What One Club Row and similar London establishments such as the Devonshire in Piccadilly and the Plimsoll in Finsbury Park seem to offer, is a thrilling, retro glimpse of mindlessness. Battered stuff, things in buns, strong drinks – and the sense that, at any point, you might cop off with one of Shed Seven or Wendy from Transvision Vamp.

Tuna crudo, smoked aubergine, creme fraiche and Amalfi lemon,at One Club Row, London E1.
‘Zingy, smoky, delightful’: One Club Row’s tuna crudo with smoked aubergine and Amalfi lemon.

In that same spirit, the Knave of Clubs downstairs calls itself “a proper pub” where dogs are welcome and you can “have a pint and a packet of crisps”. There are bags of Tayto’s, scotch eggs and toasties on the bar menu, and Sunday roasts. On a side street behind the pub, One Club Row has its own separate, neon-signed door, a hole in a graffitied wall, that opens to a wooden staircase – think 1990s squat party – that leads up to a long room where, by 8pm, the party will already be in full swing. Elegantly, of course – this is not a bun fight – with rather sexily dim lighting, and a long bar where you can eat a plate of pickled jalapeño gougeres while sipping one of their four house martinis (club, classic, French or olive oil).

Obviously, if, like me, you remember the 90s from their original incarnation, by 8pm you may well be thinking: “Gosh, it’s a bit late”, and “Why is the font on this menu so faint?” and “Hang on, is this actually Les Trois Garçons?! I thought I’d been here before!” If that all sounds rather expertly staged, then thank owners James Dye and Benjy Leibowitz and chef Patrick Powell for that. It’s all very well creating a buzzy, laid-back, convivial vibe, but with Leibowitz on the floor, alongside general manager Niall Harte, things stay the right side of fancy.

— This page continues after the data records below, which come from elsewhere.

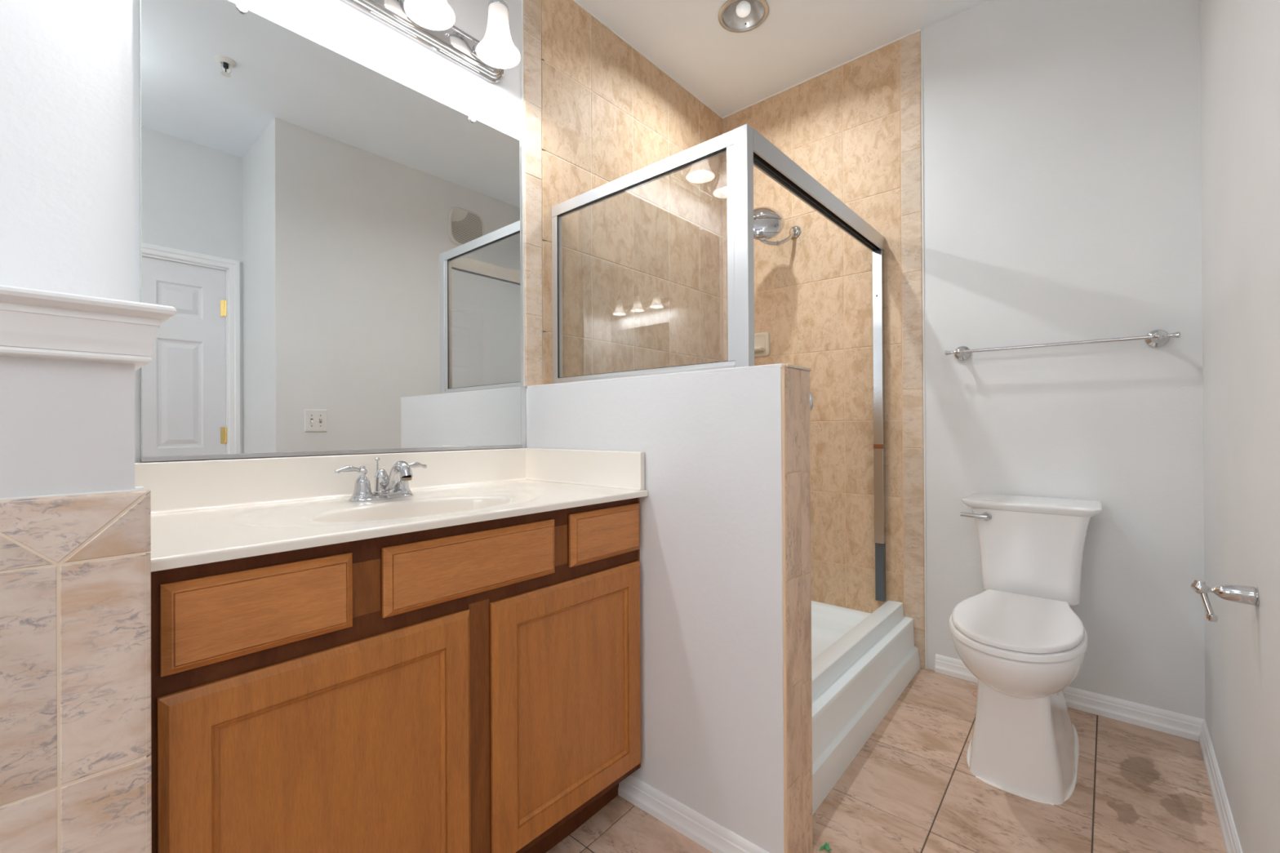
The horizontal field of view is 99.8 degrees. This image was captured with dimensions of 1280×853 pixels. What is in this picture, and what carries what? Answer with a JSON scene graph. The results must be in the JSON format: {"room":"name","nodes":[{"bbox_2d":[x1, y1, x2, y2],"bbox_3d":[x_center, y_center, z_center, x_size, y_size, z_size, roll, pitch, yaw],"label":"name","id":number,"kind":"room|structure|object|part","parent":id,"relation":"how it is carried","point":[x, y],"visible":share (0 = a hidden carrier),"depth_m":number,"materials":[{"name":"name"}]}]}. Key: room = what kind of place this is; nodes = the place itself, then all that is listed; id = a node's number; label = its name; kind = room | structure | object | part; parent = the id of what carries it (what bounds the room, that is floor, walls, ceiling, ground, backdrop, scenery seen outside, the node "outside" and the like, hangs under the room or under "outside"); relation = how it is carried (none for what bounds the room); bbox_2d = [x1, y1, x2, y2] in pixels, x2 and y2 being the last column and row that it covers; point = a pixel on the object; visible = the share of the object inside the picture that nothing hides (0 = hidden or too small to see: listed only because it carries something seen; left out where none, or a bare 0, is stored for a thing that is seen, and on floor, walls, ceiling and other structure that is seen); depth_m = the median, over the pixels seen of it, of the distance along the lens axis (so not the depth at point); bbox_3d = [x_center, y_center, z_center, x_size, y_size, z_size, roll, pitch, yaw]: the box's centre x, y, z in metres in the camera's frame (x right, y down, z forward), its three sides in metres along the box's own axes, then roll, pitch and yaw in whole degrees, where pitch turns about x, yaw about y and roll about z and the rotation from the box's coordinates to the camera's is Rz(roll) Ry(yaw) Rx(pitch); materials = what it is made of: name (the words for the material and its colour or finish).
{"room":"bathroom","nodes":[
{"label":"bathroom","id":0,"kind":"room"},
{"bbox_2d":[0,284,176,852],"bbox_3d":[-1.398,0.542,0.352,0.638,1.410,1.591,0,0,41],"label":"wall","id":1,"kind":"structure","parent":0,"point":[76,772],"depth_m":0.69,"materials":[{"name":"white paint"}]},
{"bbox_3d":[-1.401,-0.123,0.354,0.637,0.080,1.591,0,0,41],"label":"cap moulding","id":2,"kind":"part","parent":1,"relation":"part of","materials":[{"name":"white paint"}]},
{"bbox_2d":[0,0,724,462],"bbox_3d":[-0.928,-0.274,1.470,0.128,3.042,4.337,0,0,41],"label":"wall","id":3,"kind":"structure","parent":0,"point":[642,266],"depth_m":1.97,"materials":[{"name":"white paint"}]},
{"bbox_2d":[134,448,525,514],"bbox_3d":[-0.768,0.134,1.527,0.026,0.112,1.084,0,0,41],"label":"backsplash","id":4,"kind":"structure","parent":3,"relation":"attached to","point":[193,485],"depth_m":1.38,"materials":[{"name":"white stone"}]},
{"bbox_2d":[139,0,522,462],"bbox_3d":[-0.762,-0.484,1.562,0.018,1.120,1.010,0,0,41],"label":"wall mirror","id":5,"kind":"object","parent":3,"relation":"attached to","point":[334,244],"visible":1,"depth_m":1.43,"materials":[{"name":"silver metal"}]},
{"bbox_2d":[339,0,520,84],"bbox_3d":[-0.700,-1.288,1.494,0.212,0.206,0.888,0,0,41],"label":"vanity light","id":6,"kind":"object","parent":3,"relation":"attached to","point":[429,24],"visible":1,"depth_m":1.69,"materials":[{"name":"silver metal"}]},
{"bbox_3d":[-0.603,-1.268,1.548,0.138,0.163,0.138,0,0,41],"label":"lamp shade","id":7,"kind":"part","parent":6,"relation":"part of","materials":[{"name":"white glass"}]},
{"bbox_3d":[-0.603,-1.264,1.548,0.056,0.096,0.056,0,0,41],"label":"bulb","id":8,"kind":"part","parent":6,"relation":"part of","materials":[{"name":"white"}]},
{"bbox_3d":[-0.492,-1.307,1.756,0.113,0.164,0.044,0,0,41],"label":"arm","id":9,"kind":"part","parent":6,"relation":"part of","materials":[{"name":"silver metal"}]},
{"bbox_3d":[-0.452,-1.268,1.722,0.138,0.163,0.138,0,0,41],"label":"lamp shade","id":10,"kind":"part","parent":6,"relation":"part of","materials":[{"name":"white glass"}]},
{"bbox_3d":[-0.452,-1.264,1.722,0.056,0.096,0.056,0,0,41],"label":"bulb","id":11,"kind":"part","parent":6,"relation":"part of","materials":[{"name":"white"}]},
{"bbox_2d":[521,0,926,668],"bbox_3d":[0.397,-0.330,2.137,1.683,2.738,0.007,0,0,-12],"label":"trim","id":12,"kind":"structure","parent":3,"relation":"attached to","point":[522,98],"depth_m":2.31,"materials":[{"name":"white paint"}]},
{"bbox_2d":[572,0,920,118],"bbox_3d":[0.391,-1.697,2.140,0.997,0.006,1.333,0,0,41],"label":"trim","id":13,"kind":"structure","parent":3,"relation":"attached to","point":[575,2],"depth_m":2.53,"materials":[{"name":"white paint"}]},
{"bbox_2d":[525,363,813,852],"bbox_3d":[0.014,0.546,1.682,1.018,1.392,0.167,0,0,41],"label":"wall","id":14,"kind":"structure","parent":0,"point":[725,515],"depth_m":1.42,"materials":[{"name":"white paint"}]},
{"bbox_2d":[574,0,987,117],"bbox_3d":[0.048,-1.753,0.610,2.730,0.100,4.327,0,0,41],"label":"ceiling","id":15,"kind":"structure","parent":0,"point":[797,41],"depth_m":2.35,"materials":[{"name":"paint"}]},
{"bbox_2d":[718,0,768,32],"bbox_3d":[0.426,-1.747,2.222,0.205,0.108,0.205,0,0,41],"label":"recessed light","id":16,"kind":"object","parent":15,"relation":"in","point":[735,15],"visible":1,"depth_m":2.26,"materials":[{"name":"silver metal"}]},
{"bbox_3d":[0.426,-1.717,2.222,0.061,0.046,0.061,0,0,41],"label":"bulb","id":17,"kind":"part","parent":16,"relation":"part of","materials":[{"name":"white glass"}]},
{"bbox_2d":[546,667,1226,852],"bbox_3d":[0.071,1.135,0.596,2.710,0.208,4.327,0,0,41],"label":"floor","id":18,"kind":"structure","parent":0,"point":[911,788],"depth_m":1.54,"materials":[{"name":"brown tile"}]},
{"bbox_2d":[151,497,640,852],"bbox_3d":[-0.557,0.671,1.360,0.558,0.926,1.099,0,0,41],"label":"vanity cabinet","id":19,"kind":"object","parent":18,"relation":"on","point":[475,687],"visible":0.68,"depth_m":1.05,"materials":[{"name":"brown wood"}]},
{"bbox_3d":[-0.614,0.300,0.889,0.018,0.135,0.265,0,0,41],"label":"drawer","id":20,"kind":"part","parent":19,"relation":"part of","materials":[{"name":"brown wood"}]},
{"bbox_3d":[-0.533,0.696,0.977,0.018,0.596,0.509,0,0,41],"label":"cabinet door","id":21,"kind":"part","parent":19,"relation":"part of","materials":[{"name":"brown wood"}]},
{"bbox_2d":[134,448,648,572],"bbox_3d":[-0.556,0.200,1.354,0.574,0.247,1.103,0,0,41],"label":"countertop","id":22,"kind":"structure","parent":19,"relation":"on","point":[203,512],"depth_m":1.33,"materials":[{"name":"white stone"}]},
{"bbox_2d":[334,457,426,502],"bbox_3d":[-0.686,0.138,1.439,0.188,0.109,0.174,0,0,-8],"label":"faucet","id":23,"kind":"object","parent":22,"relation":"on","point":[401,473],"visible":1,"depth_m":1.41,"materials":[{"name":"silver metal"}]},
{"bbox_3d":[-0.746,0.111,1.383,0.017,0.021,0.072,0,0,38],"label":"lever","id":24,"kind":"part","parent":23,"relation":"part of","materials":[{"name":"silver metal"}]},
{"bbox_3d":[-0.726,0.141,1.411,0.047,0.076,0.047,0,0,41],"label":"handle","id":25,"kind":"part","parent":23,"relation":"part of","materials":[{"name":"silver metal"}]},
{"bbox_3d":[-0.711,0.108,1.461,0.012,0.049,0.012,0,0,41],"label":"lift rod","id":26,"kind":"part","parent":23,"relation":"part of","materials":[{"name":"silver metal"}]},
{"bbox_3d":[-0.692,0.185,1.449,0.062,0.016,0.166,0,0,41],"label":"plate","id":27,"kind":"part","parent":23,"relation":"part of","materials":[{"name":"silver metal"}]},
{"bbox_3d":[-0.694,0.147,1.450,0.040,0.066,0.040,0,0,41],"label":"spout","id":28,"kind":"part","parent":23,"relation":"part of","materials":[{"name":"silver metal"}]},
{"bbox_3d":[-0.638,0.130,1.409,0.131,0.083,0.031,0,0,36],"label":"spout","id":29,"kind":"part","parent":23,"relation":"part of","materials":[{"name":"silver metal"}]},
{"bbox_3d":[-0.659,0.141,1.487,0.047,0.076,0.047,0,0,41],"label":"handle","id":30,"kind":"part","parent":23,"relation":"part of","materials":[{"name":"silver metal"}]},
{"bbox_3d":[-0.633,0.110,1.511,0.018,0.022,0.073,0,0,41],"label":"lever","id":31,"kind":"part","parent":23,"relation":"part of","materials":[{"name":"silver metal"}]},
{"bbox_3d":[-0.351,0.300,1.190,0.018,0.134,0.422,0,0,41],"label":"drawer","id":32,"kind":"part","parent":19,"relation":"part of","materials":[{"name":"brown wood"}]},
{"bbox_3d":[-0.164,0.695,1.400,0.018,0.596,0.505,0,0,41],"label":"cabinet door","id":33,"kind":"part","parent":19,"relation":"part of","materials":[{"name":"brown wood"}]},
{"bbox_3d":[-0.089,0.295,1.490,0.018,0.136,0.270,0,0,41],"label":"drawer","id":34,"kind":"part","parent":19,"relation":"part of","materials":[{"name":"brown wood"}]},
{"bbox_2d":[819,841,831,852],"bbox_3d":[0.488,1.104,1.416,0.033,0.013,0.026,0,0,23],"label":"scrap","id":35,"kind":"object","parent":18,"relation":"on","point":[826,845],"visible":1,"depth_m":1.41,"materials":[{"name":"green"}]},
{"bbox_2d":[811,600,920,815],"bbox_3d":[0.449,0.958,2.195,0.978,0.367,1.177,0,0,41],"label":"shower pan","id":36,"kind":"object","parent":18,"relation":"on","point":[862,662],"visible":0.29,"depth_m":1.90,"materials":[{"name":"white plastic"}]},
{"bbox_2d":[551,123,885,601],"bbox_3d":[0.382,-0.032,2.230,0.843,1.622,1.210,0,0,41],"label":"shower enclosure","id":37,"kind":"object","parent":36,"relation":"on","point":[745,148],"visible":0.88,"depth_m":1.76,"materials":[{"name":"silver metal"}]},
{"bbox_3d":[-0.028,-0.819,1.801,0.798,0.040,0.026,0,0,41],"label":"rail","id":38,"kind":"part","parent":37,"relation":"part of","materials":[{"name":"silver metal"}]},
{"bbox_3d":[-0.013,-0.167,1.790,0.770,0.034,0.029,0,0,41],"label":"rail","id":39,"kind":"part","parent":37,"relation":"part of","materials":[{"name":"silver metal"}]},
{"bbox_3d":[0.294,-0.498,1.526,0.044,0.691,0.034,0,0,41],"label":"corner post","id":40,"kind":"part","parent":37,"relation":"part of","materials":[{"name":"silver metal"}]},
{"bbox_3d":[0.690,-0.814,1.983,0.044,0.063,1.174,0,0,41],"label":"header rail","id":41,"kind":"part","parent":37,"relation":"part of","materials":[{"name":"silver metal"}]},
{"bbox_3d":[1.060,0.089,2.397,0.041,0.020,0.008,0,0,41],"label":"latch plate","id":42,"kind":"part","parent":37,"relation":"part of","materials":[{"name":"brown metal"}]},
{"bbox_2d":[811,600,871,660],"bbox_3d":[0.380,0.904,2.255,0.794,0.110,1.177,0,0,41],"label":"tray","id":43,"kind":"object","parent":36,"relation":"on","point":[829,623],"depth_m":2.46,"materials":[{"name":"white plastic"}]},
{"bbox_2d":[948,493,1102,805],"bbox_3d":[1.237,0.676,1.751,0.399,0.817,0.791,0,0,41],"label":"toilet","id":44,"kind":"object","parent":18,"relation":"on","point":[1024,642],"visible":1,"depth_m":1.62,"materials":[{"name":"white ceramic"}]},
{"bbox_3d":[1.216,0.325,1.966,0.083,0.019,0.017,0,0,35],"label":"lever arm","id":45,"kind":"part","parent":44,"relation":"part of","materials":[{"name":"silver metal"}]},
{"bbox_3d":[1.252,0.326,1.950,0.031,0.031,0.024,0,0,41],"label":"flush lever","id":46,"kind":"part","parent":44,"relation":"part of","materials":[{"name":"silver metal"}]},
{"bbox_3d":[1.185,0.713,1.690,0.330,0.170,0.617,0,0,41],"label":"bowl","id":47,"kind":"part","parent":44,"relation":"part of","materials":[{"name":"white ceramic"}]},
{"bbox_3d":[1.159,0.591,1.662,0.326,0.020,0.550,0,0,41],"label":"lid","id":48,"kind":"part","parent":44,"relation":"part of","materials":[{"name":"white plastic"}]},
{"bbox_3d":[1.419,0.455,1.961,0.345,0.313,0.221,0,0,41],"label":"tank","id":49,"kind":"part","parent":44,"relation":"part of","materials":[{"name":"white ceramic"}]},
{"bbox_3d":[1.414,0.282,1.957,0.399,0.032,0.246,0,0,41],"label":"tank lid","id":50,"kind":"part","parent":44,"relation":"part of","materials":[{"name":"white ceramic"}]},
{"bbox_2d":[722,0,1205,719],"bbox_3d":[1.234,-0.283,2.375,1.956,3.042,0.128,0,0,41],"label":"wall","id":51,"kind":"structure","parent":0,"point":[1062,138],"depth_m":2.12,"materials":[{"name":"grey paint"}]},
{"bbox_2d":[754,331,769,356],"bbox_3d":[0.592,-0.428,2.805,0.148,0.124,0.068,0,0,41],"label":"soap dish","id":52,"kind":"object","parent":51,"relation":"attached to","point":[762,340],"visible":0.57,"depth_m":2.79,"materials":[{"name":"beige ceramic"}]},
{"bbox_2d":[754,346,765,352],"bbox_3d":[0.589,-0.398,2.801,0.115,0.021,0.057,0,0,41],"label":"tray","id":53,"kind":"object","parent":52,"relation":"on","point":[757,348],"depth_m":2.77,"materials":[{"name":"beige ceramic"}]},
{"bbox_2d":[753,206,800,245],"bbox_3d":[0.655,-0.970,2.599,0.315,0.183,0.137,0,0,-21],"label":"shower head","id":54,"kind":"object","parent":51,"relation":"attached to","point":[768,222],"visible":0.83,"depth_m":2.53},
{"bbox_3d":[0.661,-0.930,2.636,0.257,0.096,0.043,0,0,-19],"label":"shower arm","id":55,"kind":"part","parent":54,"relation":"part of","materials":[{"name":"silver metal"}]},
{"bbox_2d":[809,391,813,410],"bbox_3d":[0.763,-0.124,2.664,0.168,0.168,0.056,0,0,41],"label":"shower valve","id":56,"kind":"object","parent":51,"relation":"attached to","point":[811,394],"visible":0.06,"depth_m":2.63,"materials":[{"name":"silver metal"}]},
{"bbox_2d":[945,329,1180,360],"bbox_3d":[1.522,-0.300,2.002,0.682,0.064,0.071,0,0,41],"label":"towel bar","id":57,"kind":"object","parent":51,"relation":"attached to","point":[1156,338],"visible":1,"depth_m":1.91,"materials":[{"name":"silver metal"}]},
{"bbox_3d":[1.304,-0.301,2.192,0.060,0.060,0.071,0,0,41],"label":"mounting post","id":58,"kind":"part","parent":57,"relation":"part of","materials":[{"name":"silver metal"}]},
{"bbox_3d":[1.740,-0.299,1.812,0.060,0.060,0.071,0,0,41],"label":"mounting post","id":59,"kind":"part","parent":57,"relation":"part of","materials":[{"name":"silver metal"}]},
{"bbox_2d":[1199,0,1279,852],"bbox_3d":[1.351,-0.287,1.113,0.120,3.042,1.635,0,0,41],"label":"wall","id":60,"kind":"structure","parent":0,"point":[1240,39],"depth_m":1.24,"materials":[{"name":"grey paint"}]},
{"bbox_2d":[934,653,1242,852],"bbox_3d":[1.308,1.042,1.171,0.723,0.163,2.117,0,0,16],"label":"baseboard","id":61,"kind":"structure","parent":60,"relation":"attached to","point":[1183,726],"depth_m":1.83,"materials":[{"name":"white paint"}]},
{"bbox_2d":[1191,579,1259,622],"bbox_3d":[1.247,0.376,1.152,0.098,0.085,0.042,0,0,38],"label":"toilet paper holder","id":62,"kind":"object","parent":60,"relation":"attached to","point":[1249,595],"visible":1,"depth_m":1.14,"materials":[{"name":"silver metal"}]},
{"bbox_3d":[1.224,0.377,1.169,0.026,0.083,0.045,0,0,-13],"label":"pivot arm","id":63,"kind":"part","parent":62,"relation":"part of","materials":[{"name":"silver metal"}]},
{"bbox_3d":[1.250,0.354,1.153,0.095,0.042,0.042,0,0,41],"label":"post","id":64,"kind":"part","parent":62,"relation":"part of","materials":[{"name":"silver metal"}]}
]}

One Club Row cheese burger au poivre, One Club Row, London.
One Club Row’s cheeseburger au poivre: ‘Not quite the best fancy burger in London, but it’s certainly nothing to complain about.’

Powell, meanwhile, has been one of my favourite chefs for quite some time, particularly at his former Michelin-starred Allegra in Stratford. Here, however, his menu is much more hearty than fussy or finickety. There are croquettes filled with lobster and ham, roast scallops in confit garlic butter and thick French onion soup topped with comté and gruyere.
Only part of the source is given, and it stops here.